5. The ultrasonic process parameter control system according to claim 2, characterized in that: The back propagation neural network model includes a first propagation layer, a second propagation layer and a loss function, wherein, The first propagation layer generates a first prediction result according to input data of the back propagation neural network model, wherein the input data includes stress data and deformation data in a training data set; The second propagation layer generates a second prediction result according to the first prediction result; The loss function calculates an error based on the second prediction result and the ultrasonic process parameters of the training data set, passes the error back to the input of the back propagation neural network model, and updates the model parameters of the neural network model based on the error until the loss function converges.

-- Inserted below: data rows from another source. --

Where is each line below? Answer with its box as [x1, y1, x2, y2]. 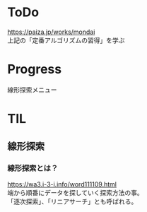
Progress [7, 61, 62, 78]
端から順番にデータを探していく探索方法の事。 [7, 188, 143, 196]
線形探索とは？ [7, 163, 59, 173]
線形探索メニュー [7, 86, 57, 94]
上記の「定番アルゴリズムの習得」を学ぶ [7, 36, 125, 45]
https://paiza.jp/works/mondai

6. The ultrasonic process parameter control system according to claim 5, characterized in that: The first propagation layer and the second propagation layer have the same propagation layer structure, wherein the propagation layer structure includes: multiple hidden layers, nonlinear activation functions and fully connected layers, wherein, The multi-layer hidden layer is used to extract and transform the input data of the back propagation neural network model; The nonlinear activation function is used to introduce nonlinear characteristics to the output data of the multi-layer hidden layer; The fully connected layer is used to output the prediction result.

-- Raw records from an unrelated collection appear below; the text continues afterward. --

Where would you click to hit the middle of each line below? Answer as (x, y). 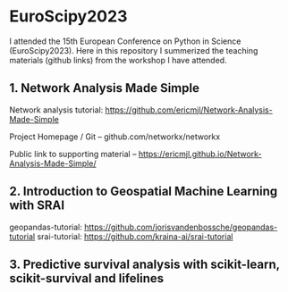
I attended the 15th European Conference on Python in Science (125, 41)
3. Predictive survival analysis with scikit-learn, (144, 264)
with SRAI (37, 206)
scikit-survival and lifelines (87, 278)
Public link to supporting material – (73, 154)
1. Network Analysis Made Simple (104, 88)
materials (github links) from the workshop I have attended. (118, 60)
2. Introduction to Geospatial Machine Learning (144, 192)

7. The ultrasonic process parameter control system according to claim 5, characterized in that: The updating of the model parameters of the back propagation neural network model according to the error comprises: Calculating a model gradient of the back propagation neural network model based on the error; The model parameters of the back propagation neural network model are updated based on the model gradient and a preset learning rate.
8. A method for controlling ultrasonic process parameters, characterized in that: The method is implemented based on the ultrasonic process parameter control system according to any one of claims 1 to 7, and comprises the following steps: Obtain stress and deformation data of welded parts; Processing the stress data and the deformation data, and determining adjusted ultrasonic process parameters using a back propagation neural network model, the processed stress data and the deformation data; A control signal is generated based on the adjusted ultrasonic process parameters and sent to a controller, which adjusts the ultrasonic process parameters of the ultrasonic welding system based on the control signal.
9. A computer-readable storage medium having a computer program or instruction stored thereon, characterized in that: The computer program or instruction is executed by a processor to implement the ultrasonic process parameter control method according to claim 8.
10. A computer program product comprising a computer program or instructions, characterized in that When the computer program or instruction is executed, the ultrasonic process parameter control method according to claim 8 is implemented.